Detailed description of the invention
Fig. 1 is the flow chart of the method for planning path for mobile robot the present invention is based on networks decomposition.
Specific embodiment
The present invention is described in detail With reference to embodiment.
The present invention is based on the method for planning path for mobile robot of networks decomposition, as shown in Figure 1, with starting point to target
Basic line of the line of point as traveling, establishes barrier network model using networks decomposition, and tear out sub-network, leads to
It crosses Mathematical Fitting and calculates separately the path of mobile robot and the minimum weight of time, show that mobile robot is reached and bypassed down
The optimum path planning of one barrier, is adjusted basic line, specifically includes the following steps:
Step 1) finds out the geometric center of barrier, using the geometric center of barrier as origin, with the several of the barrier
What center to farthest boundary point distance as radius, do the circumscribed circle of the barrier, the area of circumscribed circle is the barrier
Area S, and using barrier area S as quasi-resistance Z, S=Z.
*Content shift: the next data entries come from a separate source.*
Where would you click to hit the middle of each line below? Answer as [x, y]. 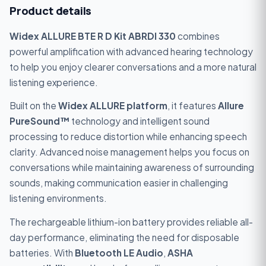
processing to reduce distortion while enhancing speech [128, 137]
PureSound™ [39, 121]
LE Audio [142, 253]
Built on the [34, 106]
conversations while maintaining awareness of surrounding [132, 167]
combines [198, 36]
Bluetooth [98, 253]
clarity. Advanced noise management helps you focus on [129, 152]
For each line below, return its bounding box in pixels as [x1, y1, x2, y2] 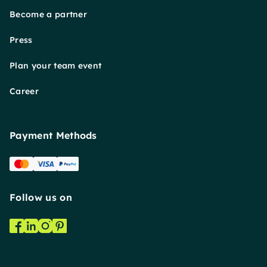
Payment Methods [10, 129, 97, 141]
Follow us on [10, 191, 72, 203]
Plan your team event [10, 60, 102, 71]
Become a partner [10, 8, 88, 20]
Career [10, 85, 39, 97]
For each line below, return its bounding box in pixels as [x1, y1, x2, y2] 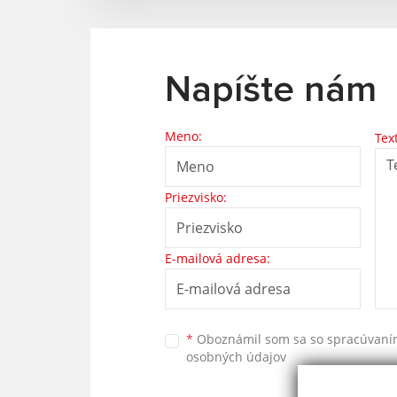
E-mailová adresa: [165, 250, 270, 267]
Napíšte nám [165, 72, 377, 109]
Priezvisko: [165, 189, 227, 206]
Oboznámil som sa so [193, 330, 327, 347]
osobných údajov [186, 347, 286, 365]
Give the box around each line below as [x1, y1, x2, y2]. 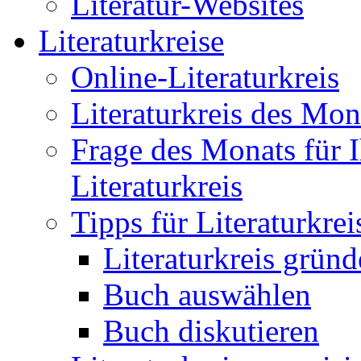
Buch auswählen [103, 277, 311, 312]
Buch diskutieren [103, 313, 319, 348]
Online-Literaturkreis [71, 60, 339, 94]
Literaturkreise [39, 23, 224, 58]
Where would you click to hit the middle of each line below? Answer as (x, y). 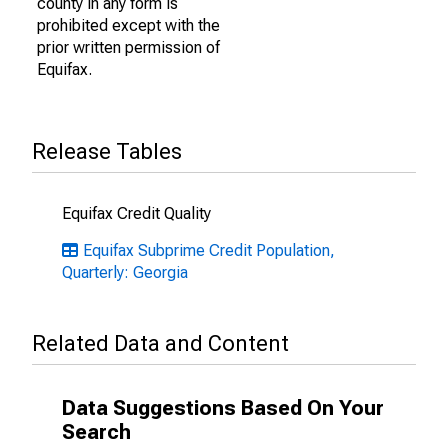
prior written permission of (128, 47)
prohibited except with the (128, 25)
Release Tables (107, 151)
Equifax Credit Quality (136, 213)
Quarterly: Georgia (125, 272)
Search (96, 432)
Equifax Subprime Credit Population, (209, 250)
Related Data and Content (160, 343)
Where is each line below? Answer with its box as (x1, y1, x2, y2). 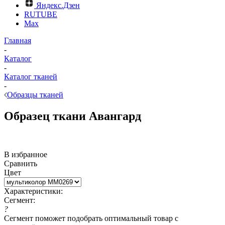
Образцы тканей (7, 90, 63, 99)
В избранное (4, 150, 47, 159)
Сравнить (4, 159, 37, 168)
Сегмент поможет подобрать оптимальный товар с (4, 213, 178, 222)
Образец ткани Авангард (4, 109, 141, 123)
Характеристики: (4, 186, 63, 195)
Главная (4, 36, 31, 45)
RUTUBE (24, 10, 57, 19)
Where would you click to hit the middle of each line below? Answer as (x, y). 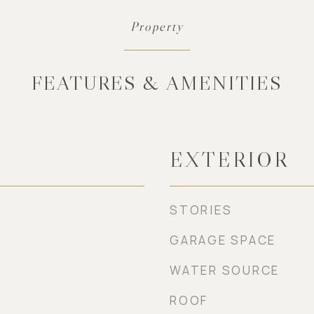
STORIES (201, 210)
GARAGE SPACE (223, 240)
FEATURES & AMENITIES (157, 83)
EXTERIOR (229, 160)
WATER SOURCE (225, 270)
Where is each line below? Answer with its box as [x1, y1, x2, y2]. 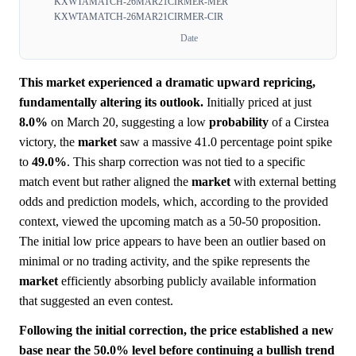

Step 2) establishes barrier network mould using each barrier as network node, according to Global obstacle object and its position
Type tears out subnet specifically, it is reference point that selected distance mobile robot, which moves the nearest point of starting point, from boundary point
Network, node total number contained by sub-network are no less than the half of barrier network model node total number, and sub-network is by barrier network mould
Type is formed by the branch of tear fracture, and the part that barrier network model removes sub-network is to retain network, by barrier position
And its size total weight value analogizes to voltage, the distance between network node analogizes to resistance, the oriented dependence between node
Relationship analogizes to electric current, and barrier network model is torn out sub-network using networks decomposition.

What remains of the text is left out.